Kami telah menganiaya diri kami sendiri, seandainya Engkau tidak memberi ampun
kami dan memberi rahmat kami, tentulah kami termasuk orang-orang yang merugi.
Setelah
berdo'a seperti tersebut diatas keduanya di beri ampun dan maaf oleh Tuhan
Allah Yang Maha Kasih lagi Maha Sayang.
Tiada
manusia lain di Bumi ketika itu kecuali mereka berdua, namun terpisah. Seumpama
dua kapsul yang dijatuhkan dari langit ke Bumi, yang satu berada entah dimana,
yang lainnya begitu pula. Keduanya sepi dari kesendiriannya masing-masing
ditengah bumi yang asing bagi mereka berdua. Satu yang lainnya mengembara,
saling mencari. Detik demi detik. Jam demi jam. Hari demi hari. Minggu demi
minggu. Bulan demi bulan. Tahun demi tahun. Sejuta tahun rasanya belum bertemu
juga. Tak tahu arah dan dimana mau bertemu. Untuk mengetahui dimana
masing-masingnya berada, ketika itu belum ada teknologi GPS dan cellpone.
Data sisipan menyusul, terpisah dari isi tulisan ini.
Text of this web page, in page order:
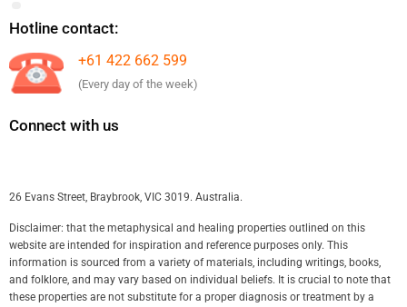
Hotline contact:
+61 422 662 599
(Every day of the week)
Connect with us
26 Evans Street, Braybrook, VIC 3019. Australia.
Disclaimer: that the metaphysical and healing properties outlined on this
website are intended for inspiration and reference purposes only. This
information is sourced from a variety of materials, including writings, books,
and folklore, and may vary based on individual beliefs. It is crucial to note that
these properties are not substitute for a proper diagnosis or treatment by a
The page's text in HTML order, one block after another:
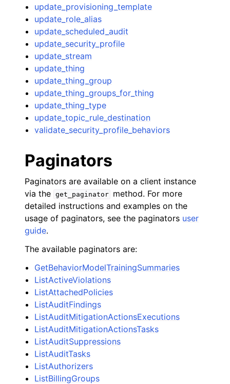
update_provisioning_template
update_role_alias
update_scheduled_audit
update_security_profile
update_stream
update_thing
update_thing_group
update_thing_groups_for_thing
update_thing_type
update_topic_rule_destination
validate_security_profile_behaviors
Paginators
Paginators are available on a client instance
via the get_paginator
method. For more
detailed instructions and examples on the
usage of paginators, see the paginators user
guide.
The available paginators are:
GetBehaviorModelTrainingSummaries
ListActiveViolations
ListAttachedPolicies
ListAuditFindings
ListAuditMitigationActionsExecutions
ListAuditMitigationActionsTasks
ListAuditSuppressions
ListAuditTasks
ListAuthorizers
ListBillingGroups

Dalam keadaan seperti itu
teringatlah betapa enaknya hidup mereka berdua di Surga nan indah itu.
Ditengah
dataran yang amat luas itu, berdirilah suatu bukit. Tentunya bukit lebih tinggi
dari dataran tanah sekitarnya, memungkinkan mereka mudah melihat apa yang
sedang dicari. Akhirnya, bertemulah mereka berdua diatas bukit itu. Dapat kita
bayangkan bagaimana detik-detik yang sangat sangat sangat berbahagia itu tampak
di wajah masing-masing. Selama ini, sepi dari kesendirian masing-masing. Rindu
rendam, kangen yang akhirnya kesampaian. Mereka berdua ini sungguh bersukacita,
yang tak terperikan. Mereka berdua terlepas dari kesengsaraan bersendiri.
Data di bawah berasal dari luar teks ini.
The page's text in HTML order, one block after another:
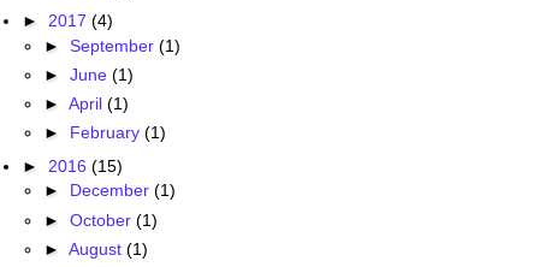
► 2017 (4)
► September (1)
► June (1)
► April (1)
► February (1)
► 2016 (15)
► December (1)
► October (1)
► August (1)
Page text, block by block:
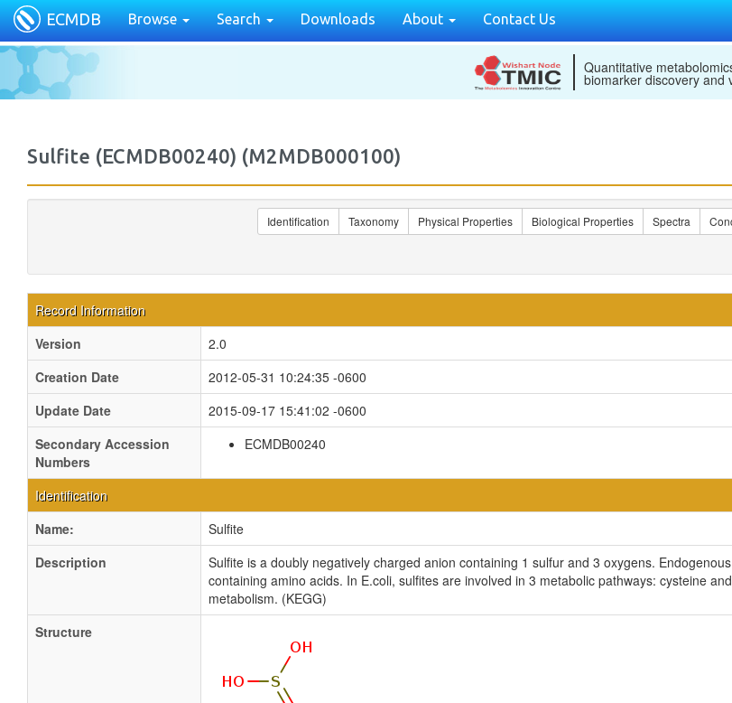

Mereka berdua tidak mau terpisah lagi, sampai hayat dikandung badan. Bukit
tempat pertemuan itu masih tegak abadi kini, namanya Jabal ar-Rahmah. Dalam bahasa dinamakan Bukit Rahmah. Artinya,
“Bukit Kasih”. Terambil dari kata Jabal, artinya Bukit. Dan Rahmah artinya,
Kasih. Padang dataran luas disekitar bukit bernama Arafah yang artinya “Pertemuan”.
Nah kini
dapatlah kita mengerti sekarang kenapa wukuf di Arafah ini wajib dilakukan
dalam rangkaian peribadatan Haji, dimana wukuf di Arafah ini menjadi titik
sentralnya. Dengan peristiwa Arafah ini dapat diambil pelajaran yang sangat
berharga sekali, yaitu ajaran muamalah dalam Islam. Semestinya sesama umat
mesti ada kesetiakawanan. Malah hadits [5] menyatakan antara sesama Muslim ini
diikat oleh tali persaudaraan. Sakit salah satu dari anggotanya, maka rasa
sakit terasakan bagi semua anggotanya. Berarti kita mesti menolongnya, itulah
arti dari kesetiakawanan itu. Kalau tidak tentunya hidup ini hambar, lemah dan
tak bermakna. Padahal naluri hidup manusia itu adalah hidup “bermasyarakat” – “homo sosial”. Kalau kita lawan juga
takdir “homo sosial” ini, maka kita
mudah dikotak-katikan lawan atau orang yang tidak senang dengan kita, seperti
halnya khewan yang terpisah dari kelompoknya mudah dimangsa oleh khewan
lainnya. Tak percaya? Lihat tayangan filem dari National Geography, perhatikan!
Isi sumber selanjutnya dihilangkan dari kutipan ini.